From the above autocorrelation plot, we see that the first maximum occurs at some finite value of lag. We can find this lag value as follows:

In [None]:
lag_vals = np.arange(12*15)
autocorr_ser = np.array([df['Monthly Mean Total Sunspot Number'].autocorr(lag=n) for n in lag_vals])
argrelextrema(autocorr_ser, np.greater, order = 2)[0]
# we choose order = 2 because order = 1 gives two local maxima at lags = 125 and 128 months.
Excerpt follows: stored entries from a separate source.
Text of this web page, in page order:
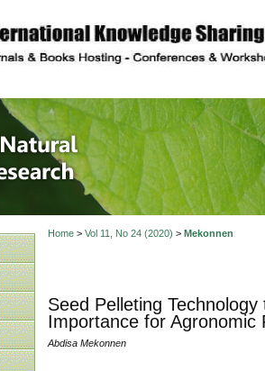
description
of
Home> Vol 11, No 24 (2020) > Mekonnen
Seed Pelleting
Importance for Agronomic
Abdisa Mekonnen
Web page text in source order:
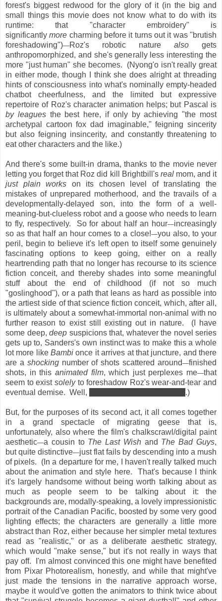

So we see that at lag = 128 months = **10.67 years**, the sunspot data shows seasonality. This recovers the well-known **solar cycle**, which has a period of about 11 years. But note also the curious local maximum in autocorrelation at a lag of around 1500 months. This signals the presence of a longer season than the usual solar cycle of 11 years. Though the autocorrelation at this second maximum is not high, it would be worth considering since it will reveal another season longer than the 11-year solar cycle. We extend the range of lag values, and also the order of data points for comparison when finding the local maximum. It turns out that an order of 130 singles out the sought-after lag value:

In [None]:
lag_vals = np.arange(1700)
autocorr_ser = np.array([df['Monthly Mean Total Sunspot Number'].autocorr(lag=n) for n in lag_vals])
argrelextrema(autocorr_ser, np.greater, order = 130)[0]

This signals the presence of a **longer cycle** of 1440/12 = **120 years**. Although this cycle is visually less apparent from the first line plot of the full data, it is clearer from a **heatmap** as we will see soon. However, we must mention that there is not enough data to be confident about the presence of this 120-year pattern because we have information of about 270 years which is only about twice this time period.

The first line plot with 3265 data points is difficult to interpret because of many fluctuations. Where are the highest highs, the lowest lows, and valleys in the sunspot number data? To answer this, we smooth out the jitters in the full data by calculating and plotting its **moving average** for a fixed time window of 11 years, corresponding roughly to the time period of one solar cycle. We do not choose a larger time window because it washes out local minima and maxima which cannot be ignored. The moving average reveals a crystal clear overview of long-term sunspot numbers:

In [None]:
rolling_avg = df['Monthly Mean Total Sunspot Number'].rolling(window = 12*11, closed = 'both', center =  True).mean()
rolling_avg.plot(figsize = (16,6),grid = True, xlabel = 'Month (in a year)', ylabel = '11-year moving average of the Monthly Mean Total Sunspot Number')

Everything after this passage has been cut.